This first notebook will introduce you to some core concepts and building blocks of working with the official Elasticsearch Python client. First you will cover connecting to the client, cresting and populting an index, adding a mapping, and running some initial simple queries.

As a next step, you will perform semantic search using [Sentence Transformers](https://www.sbert.net) for text embedding. Learn how to integrate traditional text-based search with semantic search, for a hybrid search system.

## Create Elastic Cloud deployment

If you don't have an Elastic Cloud deployment, sign up [here](https://cloud.elastic.co/registration?utm_source=github&utm_content=elasticsearch-labs-notebook) for a free trial.

Once logged in to your Elastic Cloud account, go to the [Create deployment](https://cloud.elastic.co/deployments/create) page and select **Create deployment**. Leave all settings with their default values.
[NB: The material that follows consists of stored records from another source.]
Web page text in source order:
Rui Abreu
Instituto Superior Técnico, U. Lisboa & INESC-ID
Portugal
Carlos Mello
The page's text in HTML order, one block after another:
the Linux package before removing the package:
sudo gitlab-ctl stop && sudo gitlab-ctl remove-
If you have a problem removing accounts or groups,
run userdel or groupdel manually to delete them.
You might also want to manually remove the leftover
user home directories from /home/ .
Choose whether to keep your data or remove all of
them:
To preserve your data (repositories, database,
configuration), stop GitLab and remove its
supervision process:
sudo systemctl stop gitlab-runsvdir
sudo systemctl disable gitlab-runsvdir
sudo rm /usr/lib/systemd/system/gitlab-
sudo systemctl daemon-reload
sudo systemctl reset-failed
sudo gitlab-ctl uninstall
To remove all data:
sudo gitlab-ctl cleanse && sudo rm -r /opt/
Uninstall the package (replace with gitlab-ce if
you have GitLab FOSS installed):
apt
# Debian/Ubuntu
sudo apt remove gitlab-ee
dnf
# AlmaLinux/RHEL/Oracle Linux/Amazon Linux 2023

## Install packages and import modules

To get started, we'll need to connect to our Elastic deployment using the Python client.
Because we're using an Elastic Cloud deployment, we'll use the **Cloud ID** to identify our deployment.
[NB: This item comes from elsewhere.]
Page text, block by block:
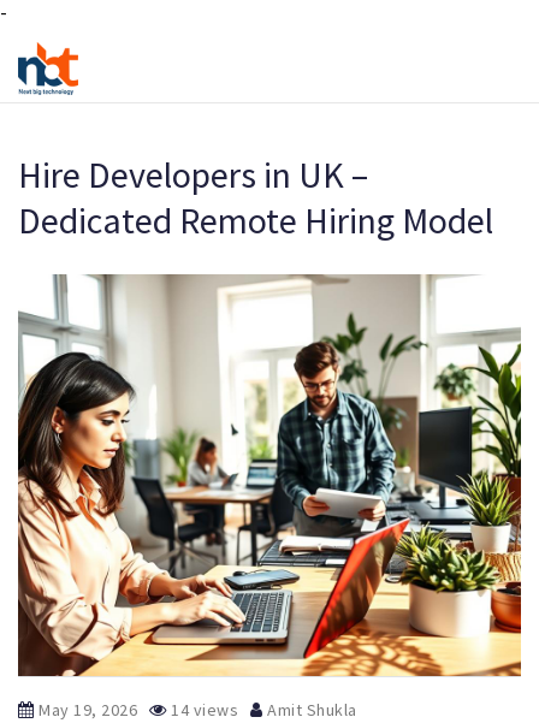
-
Hire Developers in UK –
Dedicated Remote Hiring Model
May 19, 2026 14 views Amit Shukla

First we need to install the `elasticsearch` Python client.

In [None]:
!pip install -qU elasticsearch

## Initialize the Elasticsearch client

Now we can instantiate the [Elasticsearch python client](https://www.elastic.co/guide/en/elasticsearch/client/python-api/current/index.html), providing the cloud id and password in your deployment.

In [None]:
from elasticsearch import Elasticsearch
from getpass import getpass

# https://www.elastic.co/search-labs/tutorials/install-elasticsearch/elastic-cloud#finding-your-cloud-id
ELASTIC_CLOUD_ID = getpass("Elastic Cloud ID: ")

# https://www.elastic.co/search-labs/tutorials/install-elasticsearch/elastic-cloud#creating-an-api-key
ELASTIC_API_KEY = getpass("Elastic Api Key: ")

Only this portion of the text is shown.